But this attraction can also mask the underlying and insidious psychological trauma caused by colonialism and later, apartheid.
Cape Town rips the plaster off the wound and allows people of colour to get in touch with – or, to phrase it differently, never escape – the lived reality of feeling less than white. No matter how distinguished one’s accomplishments, this holds true. An eminent professor of colour at a leading university in the Western Cape once said this of his experience. Or, as it was articulated by Ms. Ngwenya:
“No matter how hard I worked, I never really felt good enough, and that inferiority complex was as a result of being a minority.”
It is an awareness continuously reinforced by corporate cultures that remain, largely, white and male.
READ: Why I moved back to Johannesburg from Cape Town
The problem, therefore, is not Cape Town, but rather that this experience reflects the oversight by political initiatives to address the psychological legacies of internalised oppression of people of colour, and internalised dominance by white people. Systematic methods of oppression, holistically designed and legislated to cast people of colour as inferior to the celebrated superiority of whites, have shaped our identities retrospectively.
According to psychology, these internalised experiences often remain in the unconscious. We rely on triggers to elicit the pain associated with those experiences, and corporate Cape Town is a trigger of such pain – not the cause.
Since there has been no political effort to address this issue, at least not on the scale of the Truth and Reconciliation Commission (TRC), we often remain largely unaware of our trauma. Furthermore, psychological pain, unlike economic inequality, is not immediately visible to the untrained eye. And even then, it is seen as an individual responsibility.
While there is no doubt that economic emancipation is critical and must be pursued, it is also notable that many financially accomplished individuals of colour – with notable economic security – nonetheless continue to feel inadequate in ways that compromise the quality of their financially comfortable lives.
We urgently need to address the psychological wellbeing – in particular the internalised experience of relative worth – of all South Africans.
First, we need to acknowledge the pain of people like Ngwenya, and every other person of colour who continues to respond to triggers that make us doubt our self-worth.
We must acknowledge the perplexity and frustration of well-meaning liberal white fellow citizens, when they read stories like those of Ms. Ngwenya, and cannot understand, despite their best efforts, that we continue to feel excluded.
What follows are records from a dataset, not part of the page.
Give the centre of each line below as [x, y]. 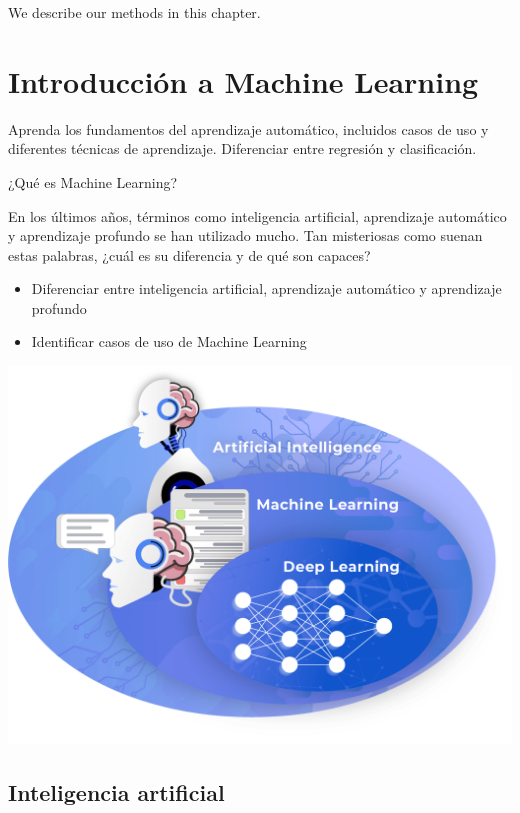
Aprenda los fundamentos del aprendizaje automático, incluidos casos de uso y [248, 128]
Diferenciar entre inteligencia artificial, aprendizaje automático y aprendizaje [266, 288]
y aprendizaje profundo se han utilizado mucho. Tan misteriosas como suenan [245, 235]
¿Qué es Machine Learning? [93, 181]
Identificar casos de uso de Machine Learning [169, 341]
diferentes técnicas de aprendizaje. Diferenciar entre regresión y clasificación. [242, 148]
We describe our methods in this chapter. [134, 12]
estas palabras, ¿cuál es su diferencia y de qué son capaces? [189, 254]
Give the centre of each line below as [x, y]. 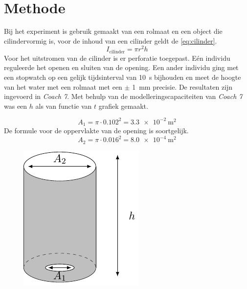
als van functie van [64, 106]
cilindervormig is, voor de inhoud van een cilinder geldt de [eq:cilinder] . [111, 40]
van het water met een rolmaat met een [63, 86]
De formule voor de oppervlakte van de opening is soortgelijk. [96, 131]
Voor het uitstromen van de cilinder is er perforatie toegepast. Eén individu [117, 58]
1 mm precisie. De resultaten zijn [182, 86]
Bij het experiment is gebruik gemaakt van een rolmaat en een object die [113, 31]
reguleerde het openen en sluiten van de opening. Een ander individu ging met [121, 67]
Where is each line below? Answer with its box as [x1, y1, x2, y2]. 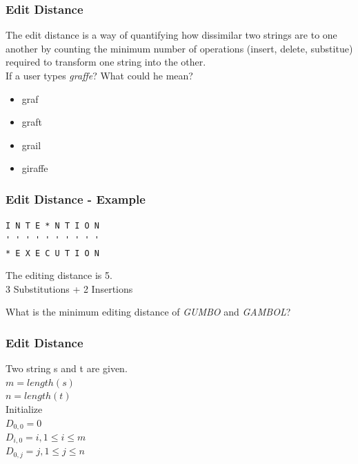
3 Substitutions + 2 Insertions [6, 281, 133, 296]
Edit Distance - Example [6, 190, 146, 207]
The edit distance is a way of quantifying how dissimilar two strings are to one [6, 28, 337, 42]
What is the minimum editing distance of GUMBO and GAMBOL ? [6, 304, 291, 319]
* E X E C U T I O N [6, 248, 100, 258]
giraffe [21, 161, 48, 175]
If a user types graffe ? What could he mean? [6, 68, 193, 82]
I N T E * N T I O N [6, 221, 100, 231]
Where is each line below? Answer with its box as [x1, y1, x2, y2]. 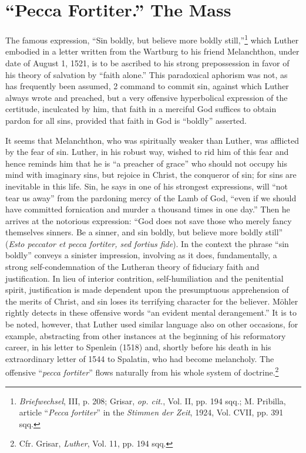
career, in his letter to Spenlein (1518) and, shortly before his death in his [5, 341, 271, 353]
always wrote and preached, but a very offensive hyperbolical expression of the [5, 91, 288, 103]
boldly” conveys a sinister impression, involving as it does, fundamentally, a [5, 249, 277, 261]
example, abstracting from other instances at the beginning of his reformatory [5, 329, 286, 342]
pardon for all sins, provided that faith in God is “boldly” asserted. [5, 114, 247, 126]
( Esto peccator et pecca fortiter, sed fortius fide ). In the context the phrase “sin [5, 237, 289, 249]
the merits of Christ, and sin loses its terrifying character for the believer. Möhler [5, 295, 298, 307]
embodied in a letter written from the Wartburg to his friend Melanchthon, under [5, 45, 300, 58]
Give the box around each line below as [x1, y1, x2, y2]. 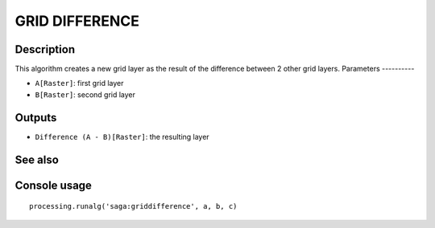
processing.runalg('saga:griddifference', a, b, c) [29, 202, 238, 211]
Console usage [14, 178, 93, 192]
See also [14, 153, 60, 166]
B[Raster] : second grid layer [35, 89, 136, 100]
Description [14, 43, 76, 56]
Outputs [14, 111, 57, 124]
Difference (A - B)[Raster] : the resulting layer [35, 132, 209, 141]
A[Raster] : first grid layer [35, 79, 124, 88]
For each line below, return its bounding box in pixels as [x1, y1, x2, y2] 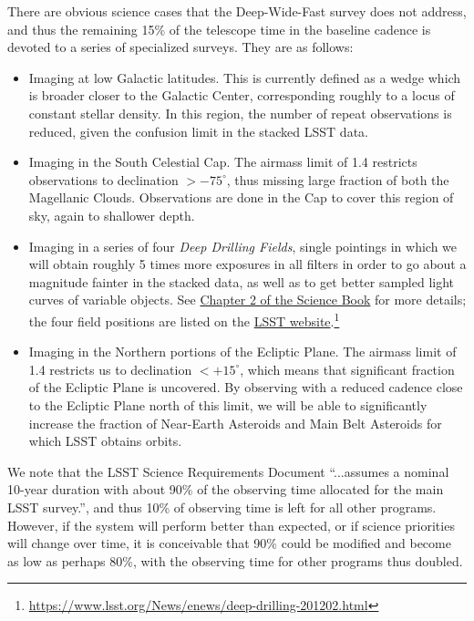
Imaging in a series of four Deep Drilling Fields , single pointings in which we [28, 236, 458, 255]
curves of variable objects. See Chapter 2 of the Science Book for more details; [28, 290, 467, 309]
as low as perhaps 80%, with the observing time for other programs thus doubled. [7, 551, 463, 570]
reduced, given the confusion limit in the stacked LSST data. [28, 121, 368, 140]
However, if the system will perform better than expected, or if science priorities [7, 515, 455, 534]
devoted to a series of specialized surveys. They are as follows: [7, 37, 354, 57]
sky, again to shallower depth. [28, 205, 195, 224]
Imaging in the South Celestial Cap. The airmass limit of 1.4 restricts [28, 152, 417, 171]
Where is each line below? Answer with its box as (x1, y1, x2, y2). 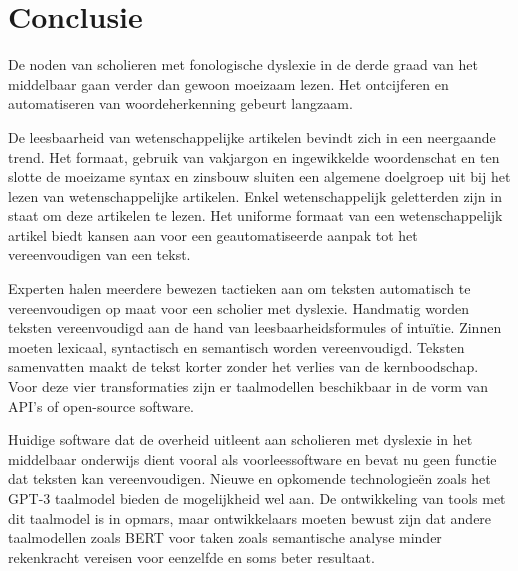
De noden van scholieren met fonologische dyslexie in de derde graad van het (8, 54, 478, 75)
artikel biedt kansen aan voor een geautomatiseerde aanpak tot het (8, 224, 418, 245)
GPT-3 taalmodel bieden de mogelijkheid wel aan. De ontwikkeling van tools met (8, 488, 506, 508)
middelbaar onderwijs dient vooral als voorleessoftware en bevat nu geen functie (8, 448, 497, 469)
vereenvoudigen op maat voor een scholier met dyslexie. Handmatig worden (8, 297, 470, 318)
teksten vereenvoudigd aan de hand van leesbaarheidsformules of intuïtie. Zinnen (8, 317, 502, 338)
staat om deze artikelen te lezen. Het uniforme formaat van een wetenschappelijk (8, 205, 503, 226)
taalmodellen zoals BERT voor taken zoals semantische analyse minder (8, 527, 442, 548)

READ: ‘Black brain drain’: Western Cape vows to do more to retain talent and be welcoming
Then we need our nation’s psychological healing to be placed high on the political agenda. Interventions aimed at addressing the scale of this trauma cannot be left to just a few Diversity and Inclusion or Transformation strategists. The public and private sectors need to collaborate.
It is important, too, that interventions address the issues concerned at a level of depth that facilitates – as Sigmund Freud pioneered – making the unconscious, conscious.
We also need the black professionals who experience these painful triggers to lean into their pain, make sense of it, and contribute to our collective transformation. Cape Town, as well as other cities with similar profiles, require a critical mass of people of people of colour, as seen in Johannesburg, to accelerate the diversity and inclusion agenda.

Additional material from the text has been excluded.